10-Year Treasury Yield Falls Again, But Friday's Jobs Report May Surprise
The reported payroll data revealed that private employers added fewer jobs than expected, with revisions also bringing down the job gains from the prior month. This resulted in a decline of six basis points in the 10-year Treasury yield to its lowest point since early September, with a significant decrease from a high point reached in mid-October.
This downtrend in Treasury yields has been linked to slowing economic growth following an earlier robust quarter and inflation figures hinting at the possibility of achieving a certain federal financial target. Amid these economic signals, the stock market’s progress has leveled off even though Treasury yields have continued to decline.
Expectations for Friday’s jobs report are varied, with predictions ranging from moderate to significant increases in employment. The anticipated jobs report, which includes forecasts for total job gains, private-sector positions, unemployment rates, and average hourly wage growth, might provide a clearer picture of the current economic landscape.

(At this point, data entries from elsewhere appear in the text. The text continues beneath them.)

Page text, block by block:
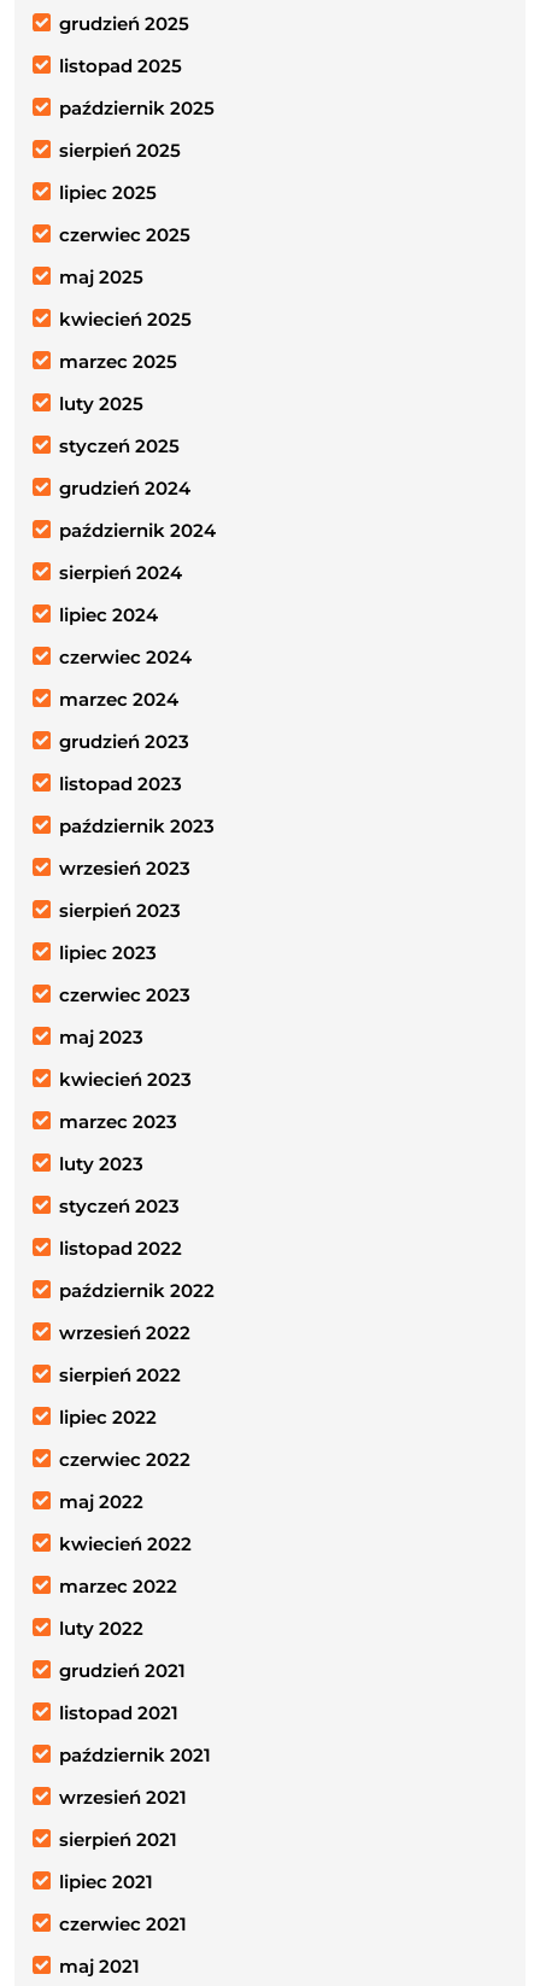
grudzień 2025
listopad 2025
październik 2025
sierpień 2025
lipiec 2025
czerwiec 2025
maj 2025
kwiecień 2025
marzec 2025
luty 2025
styczeń 2025
grudzień 2024
październik 2024
sierpień 2024
lipiec 2024
czerwiec 2024
marzec 2024
grudzień 2023
listopad 2023
październik 2023
wrzesień 2023
sierpień 2023
lipiec 2023
czerwiec 2023
maj 2023
kwiecień 2023
marzec 2023
luty 2023
styczeń 2023
listopad 2022
październik 2022
wrzesień 2022
sierpień 2022
lipiec 2022
czerwiec 2022
maj 2022
kwiecień 2022
marzec 2022
luty 2022
grudzień 2021
listopad 2021
październik 2021
wrzesień 2021
sierpień 2021
lipiec 2021
czerwiec 2021
maj 2021
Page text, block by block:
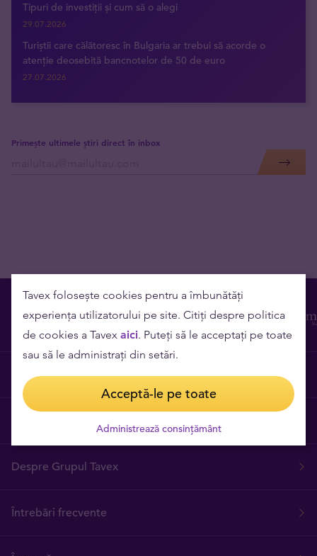
Tipuri de investiții și cum să o alegi
29.07.2026
Turiștii care călătoresc în Bulgaria ar trebui să acorde o
atenție deosebită bancnotelor de 50 de euro
27.07.2026
Primește ultimele știri direct în inbox
Contact
Despre Grupul Tavex
Întrebări frecvente
Tavex folosește cookies pentru a îmbunătăți
experiența utilizatorului pe site. Citiți despre politica
de cookies a Tavex aici. Puteți să le acceptați pe toate
sau să le administrați din setări.
Acceptă-le pe toate
Administrează consințământ
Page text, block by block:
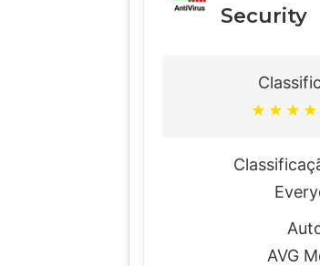
Security
★ ★ ★ ★
AVG
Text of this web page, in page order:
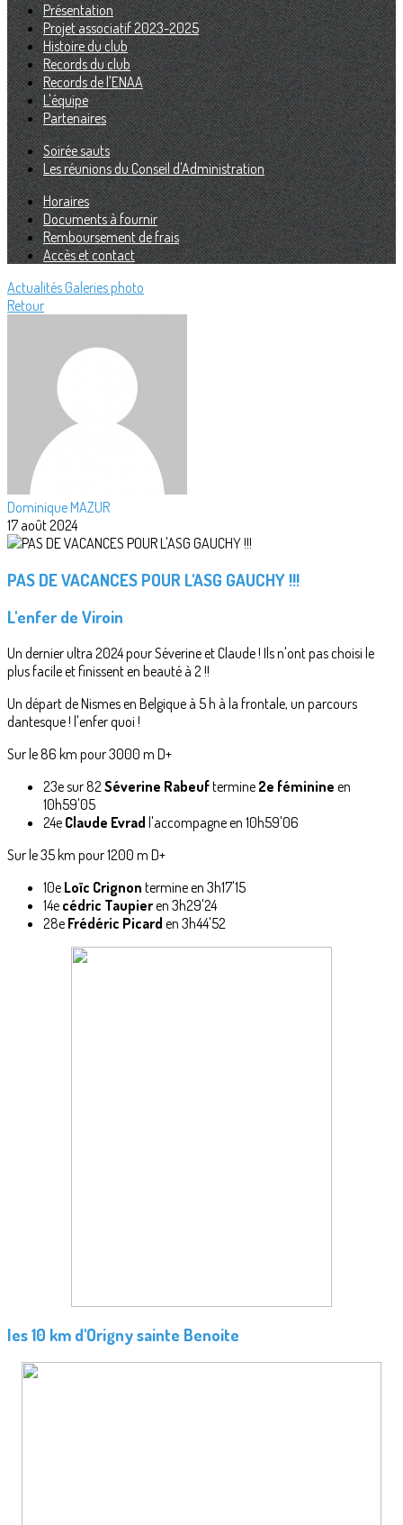
Présentation
Projet associatif 2023-2025
Histoire du club
Records du club
Records de l'ENAA
L'équipe
Partenaires
Soirée sauts
Les réunions du Conseil d'Administration
Horaires
Documents à fournir
Remboursement de frais
Accès et contact
Actualités Galeries photo
Retour
Dominique MAZUR
17 août 2024
PAS DE VACANCES POUR L'ASG GAUCHY !!!
L'enfer de Viroin
Un dernier ultra 2024 pour Séverine et Claude ! Ils n'ont pas choisi le
plus facile et finissent en beauté à 2 !!
Un départ de Nismes en Belgique à 5 h à la frontale, un parcours
dantesque ! l'enfer quoi !
Sur le 86 km pour 3000 m D+
23e sur 82Séverine Rabeuftermine 2e féminine en
10h59'05
24e Claude Evrad l'accompagne en 10h59'06
Sur le 35 km pour 1200 m D+
10e Loïc Crignon termine en 3h17'15
14e cédric Taupieren 3h29'24
28e Frédéric Picard en 3h44'52
les 10 km d'Origny sainte Benoite
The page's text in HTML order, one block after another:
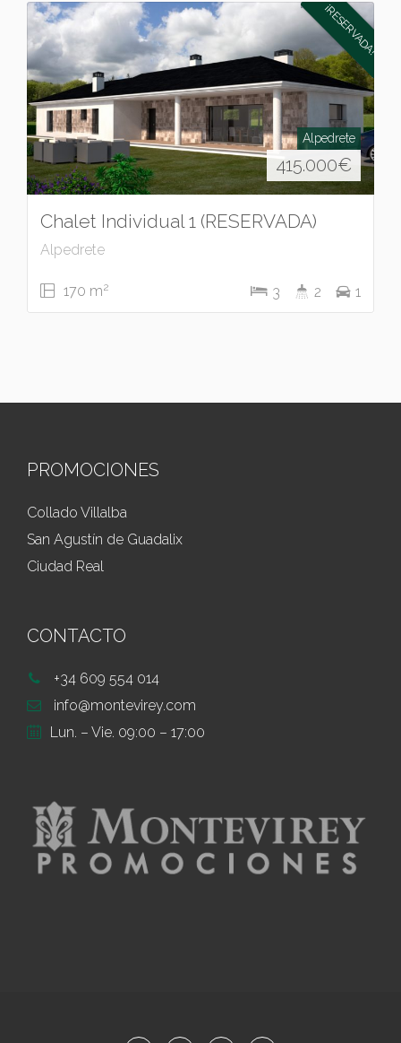
Alpedrete
415.000€
¡RESERVADA!
Chalet Individual 1 (RESERVADA)
Alpedrete
170 m2 3 2 1
PROMOCIONES
Collado Villalba
San Agustín de Guadalix
Ciudad Real
CONTACTO
+34 609 554 014
info@montevirey.com
Lun. – Vie. 09:00 – 17:00
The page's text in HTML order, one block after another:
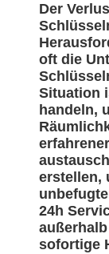
Der
oft die
Situation
handeln,
erstellen,
24h
sofortige
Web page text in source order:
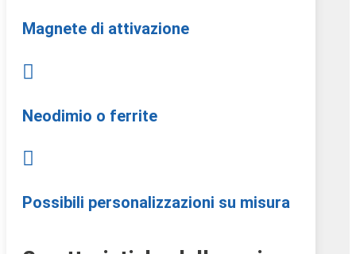
Magnete di attivazione

Neodimio o ferrite

Possibili personalizzazioni su misura
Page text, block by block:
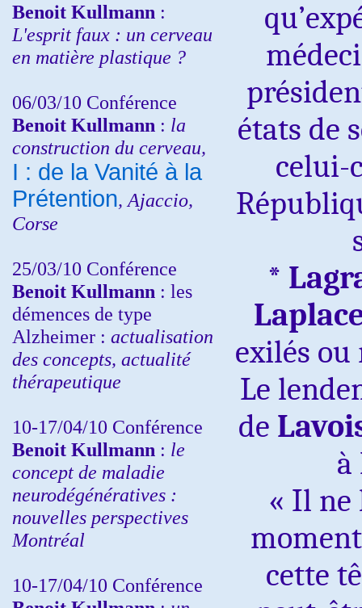
Benoit Kullmann :
L'esprit faux : un cerveau
en matière plastique ?
06/03/10 Conférence
Benoit Kullmann : la
construction du cerveau,
I : de la Vanité à la
Prétention, Ajaccio,
Corse
25/03/10 Conférence
Benoit Kullmann : les
démences de type
Alzheimer : actualisation
des concepts, actualité
thérapeutique
10-17/04/10 Conférence
Benoit Kullmann : le
concept de maladie
neurodégénératives :
nouvelles perspectives
Montréal
10-17/04/10 Conférence
états de
celui-
*
exilés ou
Le
de
à
« Il ne
cette
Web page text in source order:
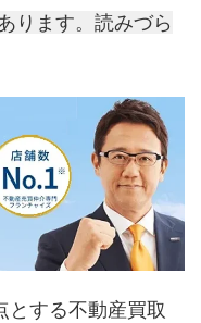
ります。読みづら
とする不動産買取

The relationship between the payroll data from the private source and the official government statistics is nuanced, with some noting that the private data isn’t always a reliable indicator of the official numbers. However, on a yearly basis, there has been a correlation with the private data showing job additions that are in the ballpark of those reported by official government statistics, even though monthly variances can be substantial. This has led to cautious interpretations of the recent data from the private payroll processor, as it could reflect variances from earlier official data that were either warmer or cooler.